**DESCRIPTION OF THE TASK:** Without including any images, repeat the data exactly.

═════ DATA SUPPLIED

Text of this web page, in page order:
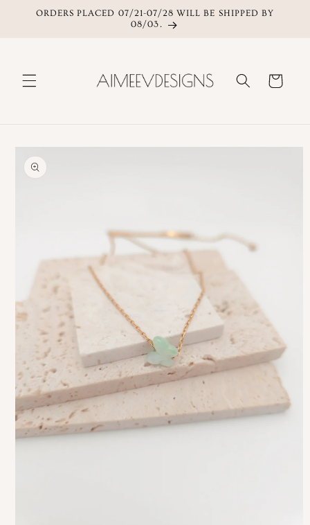
Skip to content
ORDERS PLACED 07/21-07/28 WILL BE SHIPPED BY
08/03.
Cart
information
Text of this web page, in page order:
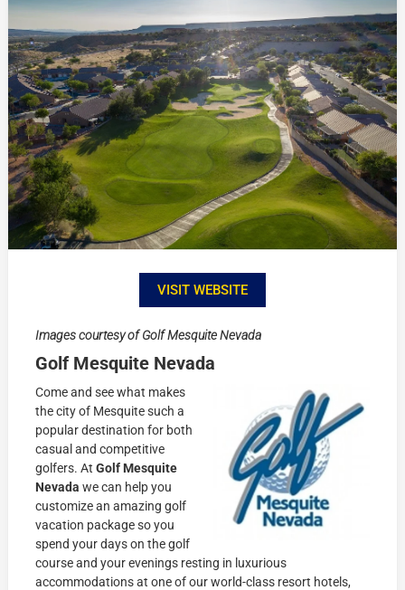
VISIT WEBSITE
Images courtesy of Golf Mesquite Nevada
Golf Mesquite Nevada
Come and see what makes
the city of Mesquite such a
popular destination for both
casual and competitive
golfers. AtGolf Mesquite
Nevada we can help you
customize an amazing golf
vacation package so you
spend your days on the golf
course and your evenings resting in luxurious
accommodations at one of our world-class resort hotels,
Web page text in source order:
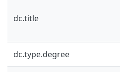
dc.title
dc.type.degree
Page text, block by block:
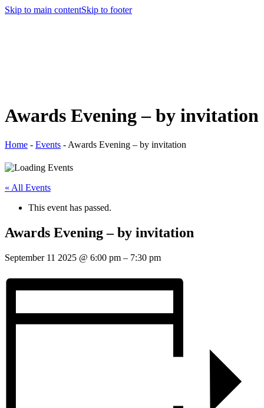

══════════

**EXPECTED ANSWER:**
Text of this web page, in page order:
Skip to content
ORDERS PLACED 07/21-07/28 WILL BE SHIPPED BY
08/03.
Cart
information
Text of this web page, in page order:
VISIT WEBSITE
Images courtesy of Golf Mesquite Nevada
Golf Mesquite Nevada
Come and see what makes
the city of Mesquite such a
popular destination for both
casual and competitive
golfers. AtGolf Mesquite
Nevada we can help you
customize an amazing golf
vacation package so you
spend your days on the golf
course and your evenings resting in luxurious
accommodations at one of our world-class resort hotels,
Web page text in source order:
dc.title
dc.type.degree
Page text, block by block:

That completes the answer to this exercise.